Deploying web defenses against Spectre
The low-level nature of speculative execution vulnerabilities makes them difficult to fix comprehensively, as a proper patch can require changes to the firmware or hardware on the user’s device. While operating system and web browser developers have implemented important built-in protections where possible (including Site Isolation with out-of-process iframes and Cross-Origin Read Blocking in Google Chrome, or Project Fission in Firefox), the design of existing web APIs still makes it possible for data to inadvertently flow into an attacker’s process.
With this in mind, web developers should consider more robustly isolating their sites by using new security mechanisms that actively deny attackers access to cross-origin resources. These protections mitigate Spectre-style hardware attacks and common web-level cross-site leaks, but require developers to assess the threat these vulnerabilities pose to their applications and understand how to deploy them. To assist in that evaluation, Chrome’s web platform security team has published Post-Spectre Web Development and Mitigating Side-Channel Attacks with concrete advice for developers; we strongly recommend following their guidance and enabling the following protections:
Cross-Origin Opener Policy (COOP) lets developers ensure that their application window will not receive unexpected interactions from other websites, allowing the browser to isolate it in its own process. This adds an important process-level protection, particularly in browsers which don’t enable full Site Isolation; see web.dev/coop-coep.
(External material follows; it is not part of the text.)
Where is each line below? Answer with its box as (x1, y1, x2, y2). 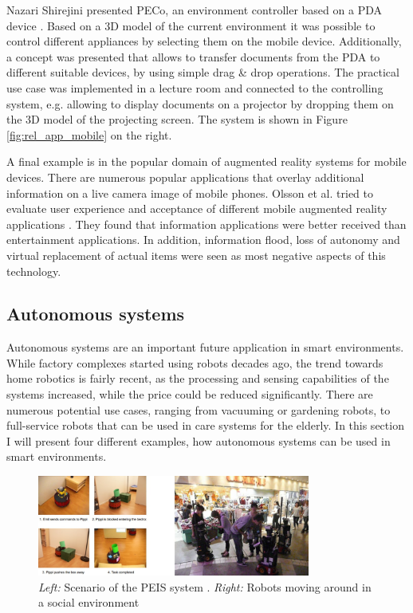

Cross-Origin Embedder Policy (COEP) ensures that any authenticated resources requested by the application have explicitly opted in to being loaded. Today, to guarantee process-level isolation for highly sensitive applications in Chrome or Firefox, applications must enable both COEP and COOP; see web.dev/coop-coep.
In addition to enabling these isolation mechanisms, ensure your application also enables standard protections, such as the X-Frame-Options and X-Content-Type-Options headers, and uses SameSite cookies. Many Google applications have already deployed, or are in the process of deploying these mechanisms, providing a defense against speculative execution bugs in situations where default browser protections are insufficient.
It’s important to note that while all of the mechanisms described in this article are important and powerful security primitives, they don’t guarantee complete protection against Spectre; they require a considered deployment approach which takes behaviors specific to the given application into account. We encourage security engineers and researchers to use and contribute to our Spectre proof-of-concept to review and improve the security posture of their sites.
Tip: To help you protect your website from Spectre, the Google Security Team has created Spectroscope, a prototype Chrome extension that scans your application and finds resources which may require enabling additional defenses. Consider using it to assist with your deployments of web isolation features.